An old adage claims that a camel is a horse created by a committee. In the instance of Words and Ideas, however, the contributors and the editor have created a triple crown winner, perhaps even a Seabiscuit. In the early 1970’s word power courses became very popular, at least at large state universities that thrive on heavily-enrolled lecture courses. At that time, however, there was no single book, like Words and Ideas, that adequately presented materials needed for a roughly fifteen week course, and very few that provided much depth or context.
Even without its 164 URL’s, Words and Ideas would have been by far the best word power book of an earlier era and will, I trust, become a standard text for the current generation of students.
The book contains eight chapters: 1) “Word-Building Basics” 2) “Word-building tools: Greek Components” 3) “Word-building tools: Latin Components” 4) “Mythology” 5) “Medicine” 6) “Politics and Law” 7) “Commerce and Economics” 8) “Philosophy and Psychology.” While the chapters vary somewhat in format “Latin Components” constitutes a reasonably good paradigm of the others. To wit: Latin alphabet; Latin bases: nouns and verbs; Latin prefixes; Latin suffixes; noun-forming suffixes, adjective-forming suffixes, Verb-forming suffixes; Latin expressions; Bibliography and Further Reading; Web Sites: Names and URLs; and Exercises.
The chapter on “Medicine,” to cite another example, begins with a summary account of Greek medicine, and then discusses subsets of medicine of major importance such as anatomy and physiology and associated vocabulary. In the presentation of Roman medicine, a similar pattern appears with topics such as “Military Doctors,” “Surgery” and “Medical and Surgical Instruments,” again followed by brief summaries of related vocabulary, and concludes with study of both Greek and Latin derivatives. The bibliography for this chapter runs the gamut from alternatives to Words and Ideas such as Ayers’ Bioscientific Terminology and Dunmore and Fleischer’s Medical Terminology: Exercises in Etymology to scholarly treatises such as G. E. R. Lloyd’s Hippocratic Writings. The web sites offer a comparable breadth from “Ancient Medicine” to “Medword.”
Ancient texts are frequently cited. Indeed Words and Ideas contains a wealth of useful, translated passages relevant to its various subsections. In a discussion of the theory of humors, the appropriate passage from Hippocrates on the medical effect of geographical location is presented in translation (Airs, Waters, Places 1, p. 109). Similarly a description of characteristics appropriate for a successful a midwife also finds citation (Soranus, Gynecology 1. 2-4, p. 116).
Aristotle’s definition of Polis can be found in “Politics and Law.” The text translated is Aristotle, Politics 1252b-1253a, p. 146. Once students have read these brief passages, one hopes that they and perhaps their teachers will be inspired to delve further.
The exercises at the conclusion of each chapter contain familiar drills: “Explain the origin of the word diagnosis” [diagnosis in bold] and “The government attempted to impose its will upon the populace in a Procrustean manner.” But, as the examples above show, the book is by no means bound to brute memorization. The chapter on medicine, for example, also asks: “List two basic differences between Greco-Roman medical practice and modern Western medical practice. Be sure to identify the ancient and modern practices in each difference you cite.”
Classicists’ love of the languages that they teach finds its way into this book through “lessons,” large and small, on Latin and ancient Greek. A small lesson in Latin: “Give the meaning of each of the following Latin phrases in English and for each phrase write a sentence of your own in which you incorporate the phrase. a. in camera b. vice versa, and so on. In short, the book examines “language” in meaningful ways.
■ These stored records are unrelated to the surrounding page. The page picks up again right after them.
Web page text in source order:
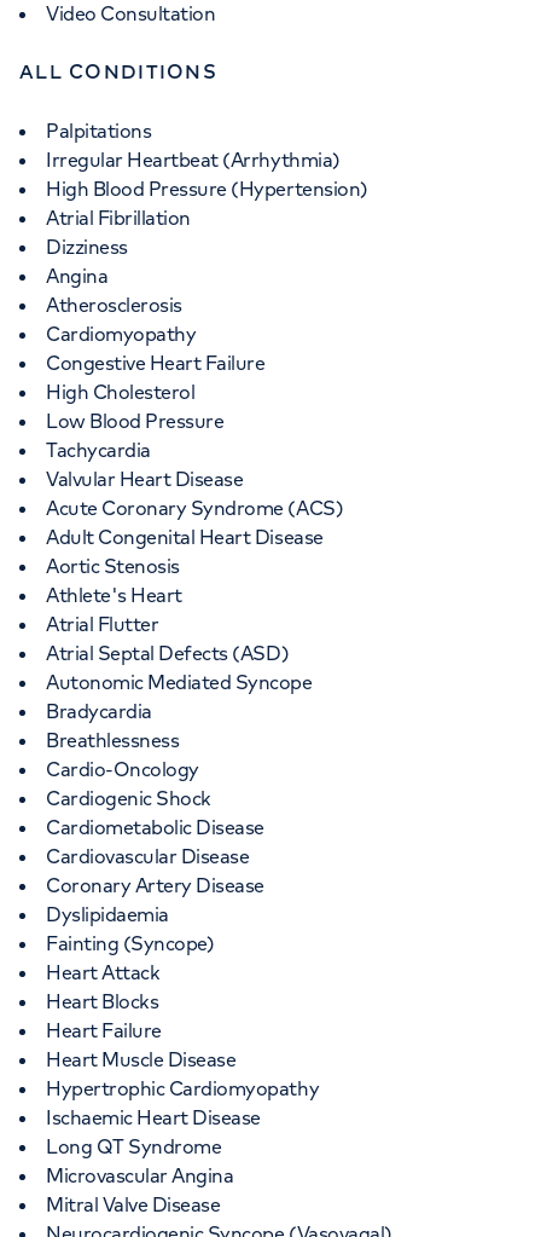
Video Consultation
ALL CONDITIONS
Palpitations
Irregular Heartbeat (Arrhythmia)
High Blood Pressure (Hypertension)
Atrial Fibrillation
Dizziness
Angina
Atherosclerosis
Cardiomyopathy
Congestive Heart Failure
High Cholesterol
Low Blood Pressure
Tachycardia
Valvular Heart Disease
Acute Coronary Syndrome (ACS)
Adult Congenital Heart Disease
Aortic Stenosis
Athlete's Heart
Atrial Flutter
Atrial Septal Defects (ASD)
Autonomic Mediated Syncope
Bradycardia
Breathlessness
Cardio-Oncology
Cardiogenic Shock
Cardiometabolic Disease
Cardiovascular Disease
Coronary Artery Disease
Dyslipidaemia
Fainting (Syncope)
Heart Attack
Heart Blocks
Heart Failure
Heart Muscle Disease
Hypertrophic Cardiomyopathy
Ischaemic Heart Disease
Long QT Syndrome
Microvascular Angina
Mitral Valve Disease
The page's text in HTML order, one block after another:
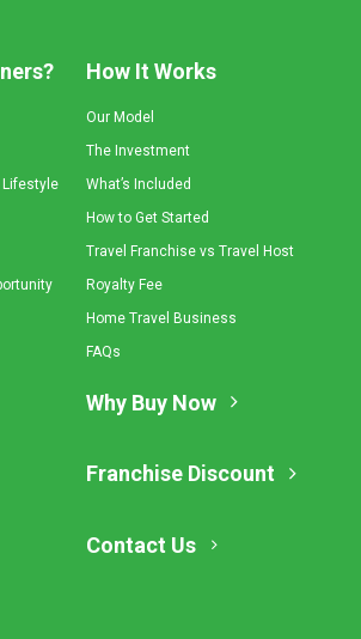
Lifestyle
How It Works
Our Model
The Investment
What’s Included
How to Get Started
Travel Franchise vs Travel Host
Royalty Fee
Home Travel Business
FAQs
Why Buy Now
Franchise Discount
Contact Us
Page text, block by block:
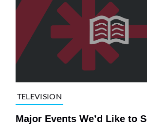
TELEVISION
Major Events We’d Like to

In a text of this breadth, an occasional error of detail is all but inevitable. On p. 38, there is an error of incorrectly transferred location: under the column entitled “Greek word,” law is found and nomos appears under the column for “meaning of Greek.” So too one might quibble about the section on “Roman Trade and Transport” for in addition to “Road and Sea Transport” there might have been a note on the extensive use of the canals on the Italian peninsula during antiquity. Perhaps some might also object to the use of drawn pictures (“cartoons”) to illustrate meanings of words, but given the visual orientation of today’s students and given the amount of memorization (anathema to both yesterday’s and today’s students) involved in any word power course, the illustrations are welcome.
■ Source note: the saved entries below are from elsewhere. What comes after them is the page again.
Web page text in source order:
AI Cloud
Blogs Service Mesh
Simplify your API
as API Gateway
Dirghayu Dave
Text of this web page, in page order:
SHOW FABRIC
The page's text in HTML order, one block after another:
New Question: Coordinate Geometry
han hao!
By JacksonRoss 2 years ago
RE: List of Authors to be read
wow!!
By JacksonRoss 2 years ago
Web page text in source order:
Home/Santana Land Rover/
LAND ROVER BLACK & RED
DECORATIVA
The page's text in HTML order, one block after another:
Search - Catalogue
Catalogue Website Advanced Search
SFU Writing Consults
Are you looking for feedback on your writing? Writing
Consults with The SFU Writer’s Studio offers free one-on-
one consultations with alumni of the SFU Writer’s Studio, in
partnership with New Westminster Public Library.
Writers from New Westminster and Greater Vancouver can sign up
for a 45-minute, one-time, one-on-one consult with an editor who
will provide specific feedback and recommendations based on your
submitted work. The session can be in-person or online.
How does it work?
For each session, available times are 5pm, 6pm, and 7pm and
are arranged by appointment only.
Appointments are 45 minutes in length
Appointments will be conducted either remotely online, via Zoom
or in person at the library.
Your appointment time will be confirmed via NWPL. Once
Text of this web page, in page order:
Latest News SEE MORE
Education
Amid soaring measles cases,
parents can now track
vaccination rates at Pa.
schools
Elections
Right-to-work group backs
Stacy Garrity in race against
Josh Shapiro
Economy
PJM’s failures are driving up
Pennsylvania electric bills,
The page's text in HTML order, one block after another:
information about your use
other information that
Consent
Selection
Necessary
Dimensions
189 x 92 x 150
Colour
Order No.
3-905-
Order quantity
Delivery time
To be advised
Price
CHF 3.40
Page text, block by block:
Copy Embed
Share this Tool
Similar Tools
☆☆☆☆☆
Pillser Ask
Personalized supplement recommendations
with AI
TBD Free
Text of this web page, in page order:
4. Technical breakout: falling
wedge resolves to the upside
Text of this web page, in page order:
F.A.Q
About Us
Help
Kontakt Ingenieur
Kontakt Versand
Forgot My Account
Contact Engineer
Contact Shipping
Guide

In fact, in planning this book, the editor and his contributors faced an exceptionally difficult task of selection lest they produce a multitome reference work. One could transform the topic “Technology in the Greek and Roman World” (a section of chapter 7) into a fifteen week course. Given the scope of the endeavor, Words and Ideas is as comprehensive as possible and eminently usable by advanced secondary school students and by undergraduates. It will serve them well.